__Problem details__.
Pictures aside, quote the whole listing exactly.
◇ ◇ ◇ ◇
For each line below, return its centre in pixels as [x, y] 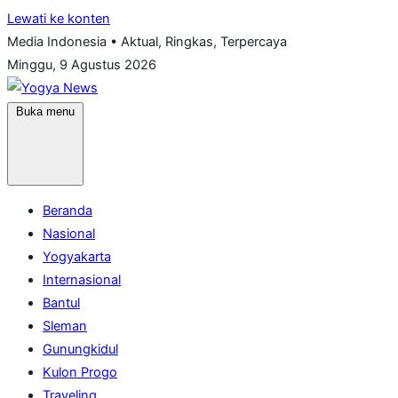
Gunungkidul [80, 349]
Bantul [61, 302]
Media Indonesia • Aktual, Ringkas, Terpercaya [147, 42]
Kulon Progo [80, 372]
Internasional [82, 279]
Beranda [68, 210]
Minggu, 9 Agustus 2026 [82, 65]
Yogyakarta [77, 256]
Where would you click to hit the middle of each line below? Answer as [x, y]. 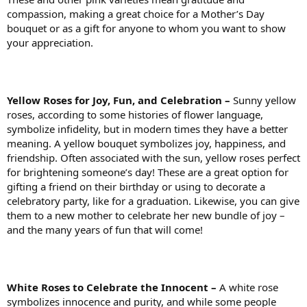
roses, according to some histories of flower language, [135, 114]
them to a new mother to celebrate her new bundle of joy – [146, 215]
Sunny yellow [265, 100]
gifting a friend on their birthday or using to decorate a [136, 186]
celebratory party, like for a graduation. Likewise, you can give [153, 200]
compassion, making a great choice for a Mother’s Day [136, 13]
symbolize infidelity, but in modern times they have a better [147, 128]
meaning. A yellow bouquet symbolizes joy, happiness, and [146, 143]
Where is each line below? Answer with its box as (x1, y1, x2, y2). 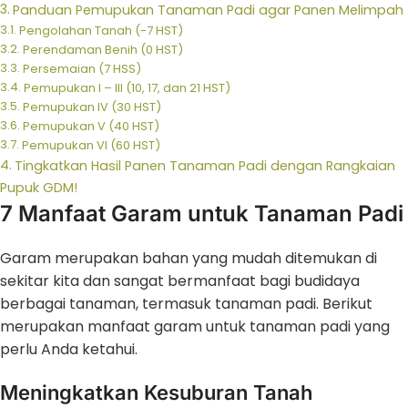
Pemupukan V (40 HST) (22, 117, 159, 135)
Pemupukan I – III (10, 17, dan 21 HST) (23, 78, 230, 97)
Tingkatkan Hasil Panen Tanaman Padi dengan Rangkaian (14, 156, 395, 175)
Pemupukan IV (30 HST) (22, 97, 161, 116)
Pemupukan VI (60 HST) (21, 136, 160, 154)
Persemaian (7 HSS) (22, 59, 141, 77)
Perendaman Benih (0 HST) (22, 40, 183, 58)
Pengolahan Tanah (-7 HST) (18, 21, 183, 39)
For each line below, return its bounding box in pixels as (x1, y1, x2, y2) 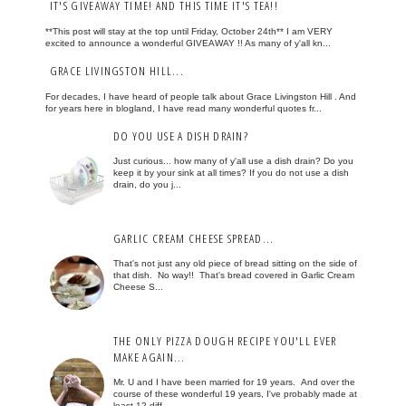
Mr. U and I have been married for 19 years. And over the (112, 377, 355, 388)
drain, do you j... (112, 179, 181, 190)
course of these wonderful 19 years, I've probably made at (112, 389, 357, 400)
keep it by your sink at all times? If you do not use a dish (112, 168, 349, 179)
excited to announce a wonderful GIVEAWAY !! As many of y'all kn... (44, 38, 331, 49)
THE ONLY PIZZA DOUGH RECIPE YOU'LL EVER (112, 332, 337, 349)
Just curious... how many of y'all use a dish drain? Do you (112, 156, 353, 167)
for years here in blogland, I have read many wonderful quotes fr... (44, 102, 322, 113)
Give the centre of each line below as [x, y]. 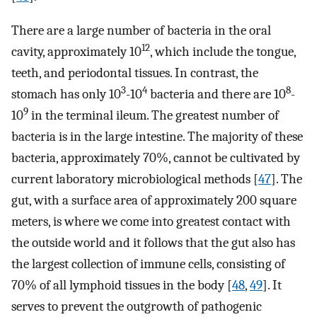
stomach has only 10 [66, 94]
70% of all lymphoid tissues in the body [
◇ ◇ ◇ ◇
__Result of the exercise__.
For each line below, return its centre in pixels as [x, y] 
Gunungkidul [80, 349]
Bantul [61, 302]
Media Indonesia • Aktual, Ringkas, Terpercaya [147, 42]
Kulon Progo [80, 372]
Internasional [82, 279]
Beranda [68, 210]
Minggu, 9 Agustus 2026 [82, 65]
Yogyakarta [77, 256]
Where would you click to hit the middle of each line below? Answer as [x, y]. 
roses, according to some histories of flower language, [135, 114]
them to a new mother to celebrate her new bundle of joy – [146, 215]
Sunny yellow [265, 100]
gifting a friend on their birthday or using to decorate a [136, 186]
celebratory party, like for a graduation. Likewise, you can give [153, 200]
compassion, making a great choice for a Mother’s Day [136, 13]
symbolize infidelity, but in modern times they have a better [147, 128]
meaning. A yellow bouquet symbolizes joy, happiness, and [146, 143]
Where is each line below? Answer with its box as (x1, y1, x2, y2). 
Pemupukan V (40 HST) (22, 117, 159, 135)
Pemupukan I – III (10, 17, dan 21 HST) (23, 78, 230, 97)
Tingkatkan Hasil Panen Tanaman Padi dengan Rangkaian (14, 156, 395, 175)
Pemupukan IV (30 HST) (22, 97, 161, 116)
Pemupukan VI (60 HST) (21, 136, 160, 154)
Persemaian (7 HSS) (22, 59, 141, 77)
Perendaman Benih (0 HST) (22, 40, 183, 58)
Pengolahan Tanah (-7 HST) (18, 21, 183, 39)
For each line below, return its bounding box in pixels as (x1, y1, x2, y2) 
Mr. U and I have been married for 19 years. And over the (112, 377, 355, 388)
drain, do you j... (112, 179, 181, 190)
course of these wonderful 19 years, I've probably made at (112, 389, 357, 400)
keep it by your sink at all times? If you do not use a dish (112, 168, 349, 179)
excited to announce a wonderful GIVEAWAY !! As many of y'all kn... (44, 38, 331, 49)
THE ONLY PIZZA DOUGH RECIPE YOU'LL EVER (112, 332, 337, 349)
Just curious... how many of y'all use a dish drain? Do you (112, 156, 353, 167)
for years here in blogland, I have read many wonderful quotes fr... (44, 102, 322, 113)
Give the centre of each line below as [x, y]. 
stomach has only 10 [66, 94]
70% of all lymphoid tissues in the body [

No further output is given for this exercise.